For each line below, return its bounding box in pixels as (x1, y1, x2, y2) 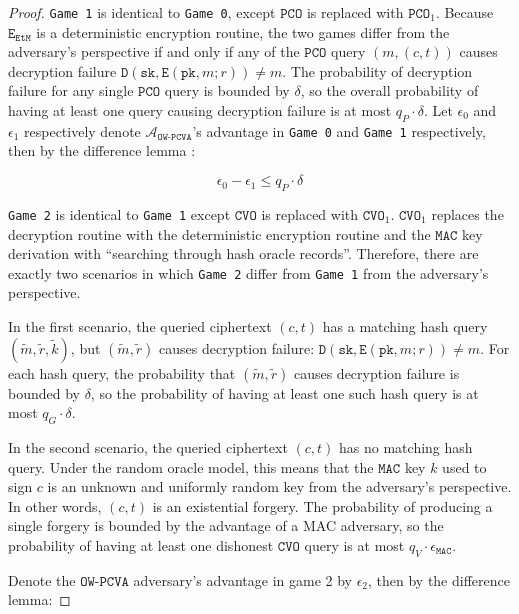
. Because (435, 2, 494, 22)
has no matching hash (339, 436, 473, 457)
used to (442, 456, 487, 477)
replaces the (431, 203, 504, 224)
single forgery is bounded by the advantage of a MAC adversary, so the (8, 515, 444, 536)
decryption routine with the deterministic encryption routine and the (8, 223, 431, 244)
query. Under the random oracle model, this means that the (8, 456, 374, 477)
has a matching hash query (322, 315, 488, 336)
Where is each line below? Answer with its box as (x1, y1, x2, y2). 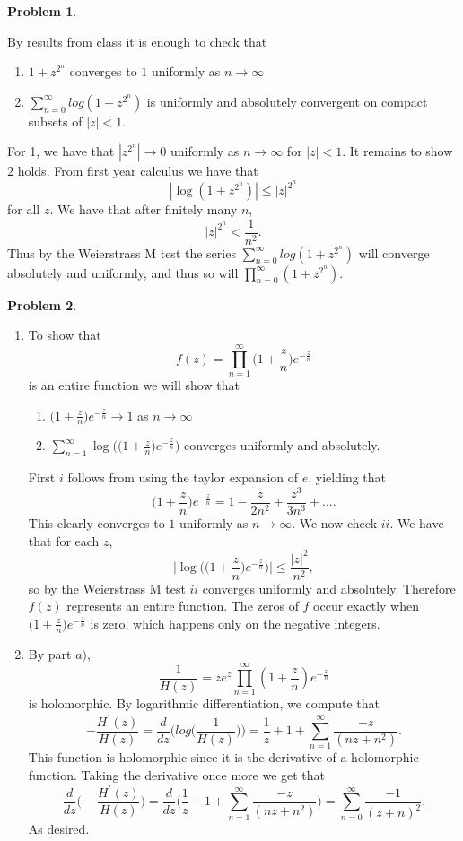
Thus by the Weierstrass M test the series (7, 243, 236, 262)
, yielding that (308, 468, 387, 487)
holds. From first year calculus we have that (17, 161, 258, 180)
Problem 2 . (7, 295, 77, 314)
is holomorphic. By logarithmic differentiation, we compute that (28, 694, 380, 713)
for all (7, 200, 40, 219)
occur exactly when (313, 596, 419, 615)
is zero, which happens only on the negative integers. (90, 613, 380, 632)
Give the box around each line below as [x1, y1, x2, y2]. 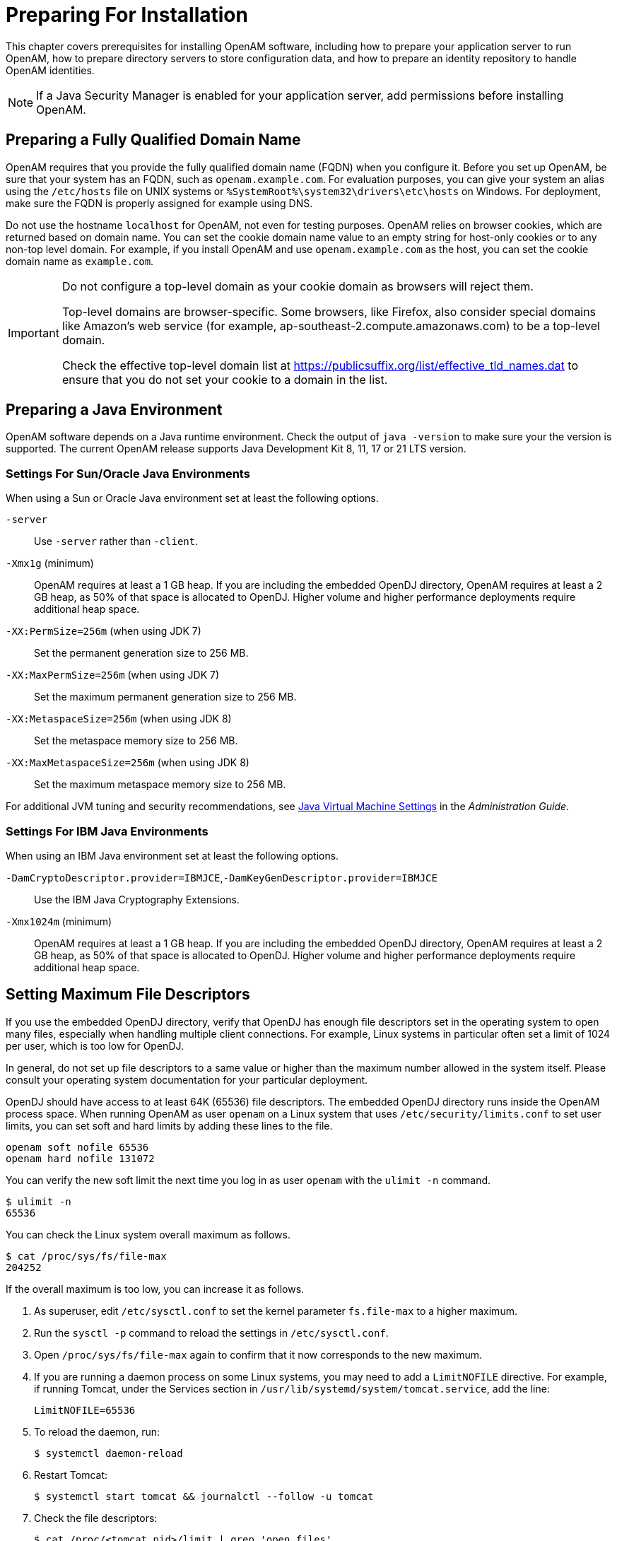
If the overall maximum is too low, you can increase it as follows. [6, 1282, 305, 1295]
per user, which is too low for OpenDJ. [6, 1039, 184, 1052]
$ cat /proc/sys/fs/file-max [6, 1250, 167, 1262]
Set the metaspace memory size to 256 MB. [34, 734, 238, 747]
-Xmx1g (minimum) [6, 557, 94, 570]
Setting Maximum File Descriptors [6, 985, 250, 1004]
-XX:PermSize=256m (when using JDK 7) [6, 625, 201, 638]
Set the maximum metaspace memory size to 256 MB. [34, 778, 286, 791]
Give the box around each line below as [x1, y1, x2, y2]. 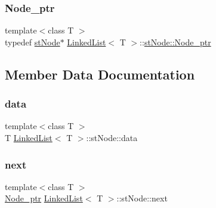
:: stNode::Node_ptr [140, 35, 211, 48]
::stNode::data [86, 131, 138, 143]
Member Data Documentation [5, 65, 195, 83]
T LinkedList [5, 131, 53, 143]
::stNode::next [116, 192, 168, 204]
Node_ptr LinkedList [5, 192, 83, 204]
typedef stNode [5, 35, 60, 48]
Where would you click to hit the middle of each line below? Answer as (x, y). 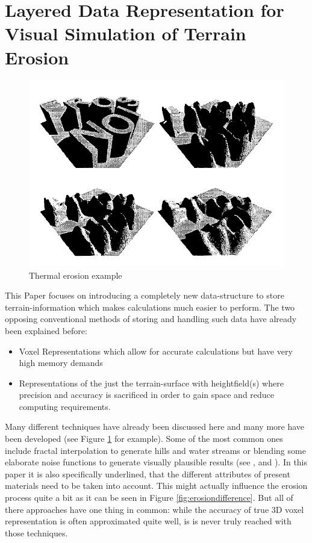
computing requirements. (65, 406)
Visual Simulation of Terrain (126, 33)
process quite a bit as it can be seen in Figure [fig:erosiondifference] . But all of (149, 498)
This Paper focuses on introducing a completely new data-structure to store (145, 295)
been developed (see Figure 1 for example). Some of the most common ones (144, 439)
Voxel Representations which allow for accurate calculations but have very (156, 351)
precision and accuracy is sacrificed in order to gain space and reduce (147, 395)
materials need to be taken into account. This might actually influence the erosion (156, 486)
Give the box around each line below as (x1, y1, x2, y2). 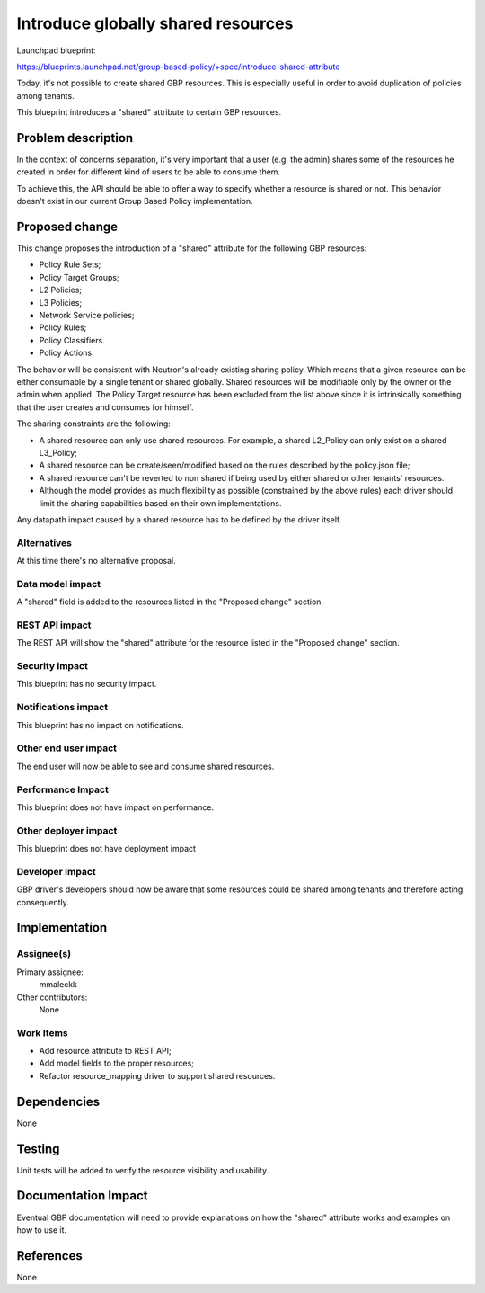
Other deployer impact (16, 824, 118, 836)
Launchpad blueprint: (16, 45, 96, 56)
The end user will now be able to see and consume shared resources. (16, 761, 275, 771)
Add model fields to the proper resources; (39, 1057, 195, 1069)
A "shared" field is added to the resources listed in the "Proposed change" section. (16, 596, 323, 607)
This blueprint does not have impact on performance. (16, 801, 215, 813)
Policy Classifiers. (39, 334, 105, 345)
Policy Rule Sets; (39, 259, 101, 270)
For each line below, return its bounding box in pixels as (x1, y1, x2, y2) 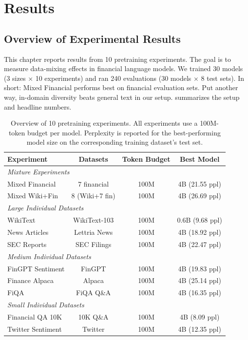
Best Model (179, 153, 220, 164)
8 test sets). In (201, 73, 245, 83)
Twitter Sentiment (7, 323, 62, 334)
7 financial (78, 178, 109, 189)
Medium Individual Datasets (7, 251, 91, 261)
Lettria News (74, 227, 113, 237)
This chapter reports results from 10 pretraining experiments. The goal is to (4, 54, 231, 64)
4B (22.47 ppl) (178, 239, 221, 249)
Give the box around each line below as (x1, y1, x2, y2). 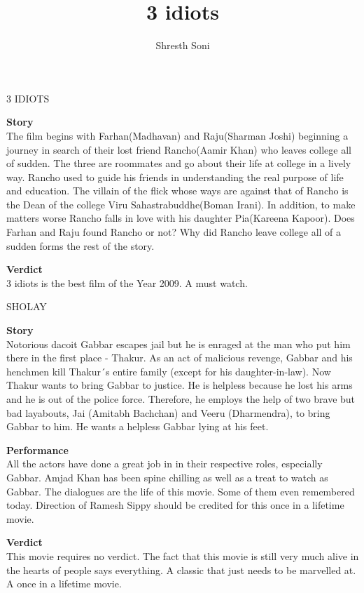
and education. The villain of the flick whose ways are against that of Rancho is (6, 183, 349, 198)
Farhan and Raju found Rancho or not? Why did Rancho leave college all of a (6, 225, 342, 239)
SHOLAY (6, 299, 47, 314)
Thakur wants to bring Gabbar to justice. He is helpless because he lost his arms (6, 378, 353, 392)
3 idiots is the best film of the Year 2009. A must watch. (6, 275, 248, 290)
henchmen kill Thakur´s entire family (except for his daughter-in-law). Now (6, 364, 331, 378)
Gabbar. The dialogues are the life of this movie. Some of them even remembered (6, 484, 355, 498)
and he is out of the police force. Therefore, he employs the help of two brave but (6, 392, 356, 406)
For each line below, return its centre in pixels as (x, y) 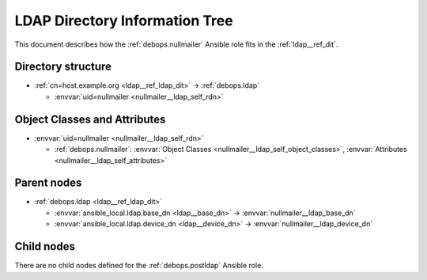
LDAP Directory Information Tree (124, 21)
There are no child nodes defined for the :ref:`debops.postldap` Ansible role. (139, 266)
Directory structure (63, 67)
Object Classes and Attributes (90, 119)
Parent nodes (48, 183)
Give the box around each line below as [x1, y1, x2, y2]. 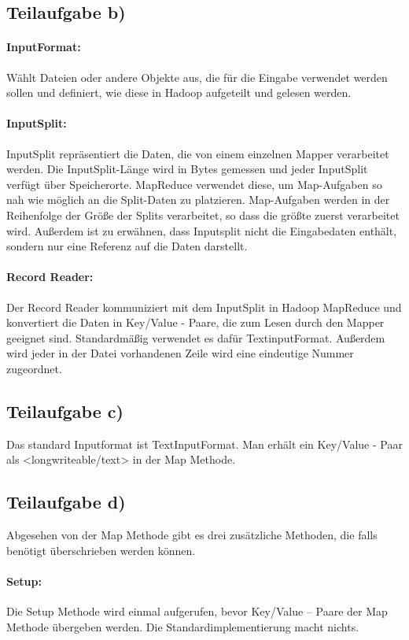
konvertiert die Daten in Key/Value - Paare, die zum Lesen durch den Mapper [6, 314, 385, 331]
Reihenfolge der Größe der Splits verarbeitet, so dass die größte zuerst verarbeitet [6, 206, 400, 223]
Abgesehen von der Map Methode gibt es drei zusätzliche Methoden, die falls [6, 527, 378, 543]
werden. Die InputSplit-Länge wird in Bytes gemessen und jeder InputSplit [6, 161, 368, 177]
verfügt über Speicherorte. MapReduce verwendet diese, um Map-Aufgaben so [6, 176, 382, 192]
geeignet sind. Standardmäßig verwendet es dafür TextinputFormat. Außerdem [6, 329, 385, 346]
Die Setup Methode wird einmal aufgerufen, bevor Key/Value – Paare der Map [6, 603, 388, 620]
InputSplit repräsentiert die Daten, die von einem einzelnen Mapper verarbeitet [6, 145, 389, 161]

_Exercise goal:_ Retyping should start at the first line of the data above and stop after the line with "replaces the (431, 203, 504, 224)", and no picture should be included.

_Output of the exercise:_
For each line below, return its bounding box in pixels as (x1, y1, x2, y2) 
. Because (435, 2, 494, 22)
has no matching hash (339, 436, 473, 457)
used to (442, 456, 487, 477)
replaces the (431, 203, 504, 224)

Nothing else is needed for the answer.